MATLAB Examples

Medium / Long Term Energy Forecasting with Econometrics

Goal - Produce a reliable med term forecasting model for Energy Demand

Challenge - current med/long term models in Australia are regression based. These models are now incorrect as demand has been decreasing. An econometrics based model is dynamic and hence can capture the up & down swings that may occur in the future.

Current model is Univariate, ARIMA/GARCH

Data - Data used is historical Monthly Demand data for NSW along with Sydney Temperature.

David Willingham david.willingham@mathworks.com.au May, 2014

Contents

Load Monthly Aggregated Data

% Uncomment if you wish to show date pre-processing, which aggregates the data to monthly
% takes about 100s
% ds = '31-Jan-1999';
% dE = '30-Jun-2014';
%
% tic
% TEcon = data_prep(ds,dE);
% toc

% Loading in historical monthly Load Data
load T
T(end,:) = []; %removing last row as it's incomplete
F = T.MonthlyTotalDemand;

D = [num2str(T.Months),repmat('/',length(T.Months),1),num2str(T.Years)];
D = datenum(D,'mm/yyyy');

plot(D,F)
dynamicDateTicks
ylabel('Demand')
xlabel('Dates')
title('Historical Monthly Demand for NSW')

% Split data into training and test data set.
Fin = F(1:end-12);
Fout = F(end-11:end);
Datein = D(1:end-12);
Dateout = D(end-11:end);

Fit the trend

try and fit using Curve Fitting toolbox highlights it flaws with the downturn in demand

% show cftool fitting 6th order sum of sin
% cftool(Datein,Fin) %6th order sum of sin
cftool('cfit.sfit') %presaved 6th order sum of sin
mdl = createFit(Datein,Fin) %6th order sum of sin

% try again but only using data up to the downturn
% then see what happens when it's applied to the rest of the data set.

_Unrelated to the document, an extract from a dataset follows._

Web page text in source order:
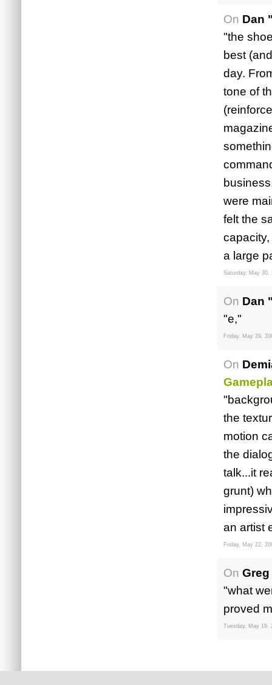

% cftool(Datein(1:110),Fin(1:110)) %6th order sum of sin
mdl = createFit1(Datein(1:110),Fin(1:110)); %6th order sum of sin

figure
% plot(D,F)
Fin2 = mdl(Datein);
plot(Datein,Fin,'ro')
hold on
plot(Datein,Fin2)
dynamicDateTicks
ylabel('Demand')
xlabel('Dates')
legend('actual demand','forecast demand','Location','best')
title('Demand Forecast based on 6th order sum of sin')
mdl = 
     General model Sin6:
     mdl(x) =  
                    a1*sin(b1*x+c1) + a2*sin(b2*x+c2) + a3*sin(b3*x+c3) + 
                    a4*sin(b4*x+c4) + a5*sin(b5*x+c5) + a6*sin(b6*x+c6)
       where x is normalized by mean 7.327e+05 and std 1524
     Coefficients (with 95% confidence bounds):
       a1 =    1.74e+08  (-1.565e+13, 1.565e+13)
       b1 =      0.7564  (-1312, 1313)
       c1 =       1.735  (-596, 599.4)
       a2 =   1.614e+08  (-1.565e+13, 1.565e+13)
       b2 =      0.7851  (-1371, 1372)
       c2 =      -1.393  (-620.7, 617.9)
       a3 =   1.296e+05  (-1.124e+06, 1.384e+06)
       b3 =         3.8  (-22, 29.6)
       c3 =       1.157  (-13.91, 16.22)
       a4 =   5.957e+04  (-6.299e+05, 7.49e+05)
       b4 =       6.233  (-6.758, 19.23)
       c4 =       -1.19  (-5.115, 2.736)
       a5 =   6.154e+05  (5.319e+05, 6.989e+05)
       b5 =       52.46  (52.32, 52.6)
       c5 =      -2.496  (-2.631, -2.361)
       a6 =   6.684e+05  (5.846e+05, 7.521e+05)
       b6 =       26.18  (26.05, 26.31)
       c6 =     -0.4139  (-0.5404, -0.2875)

Unit Root Tests for Stationarity

Augmented Dickey-Fuller test for unit root H0: Non-Stationary process H1: Stationary process

Note, the example here uses the ADFTEST function in its simplest form using the default number of lags (0), the default model (AR) and the default test statistic (t1). Besides customizing this test, there exists a variety of alternative tests:

  • pptest: Phillips-Perron test
  • kpsstest: KPSS test for trend stationarity
[H,pValue] = adftest(diff(F));
if (H == false)
    disp(['The null hypothesis cannot be rejected with a pValue of ', ...
        num2str(pValue)])
    disp('The data does not show enough evidence of stationarity')
else
    disp(['The null hypothesis can be rejected with a pValue of ', ...
        num2str(pValue)])
    disp('The data shows strong evidence of stationarity')
end
Warning: Test statistic #1 below tabulated critical values:
minimum p-value = 0.001 reported. 
The null hypothesis can be rejected with a pValue of 0.001
The data shows strong evidence of stationarity

Test for ARCH Effects (Residual Autocorrelation)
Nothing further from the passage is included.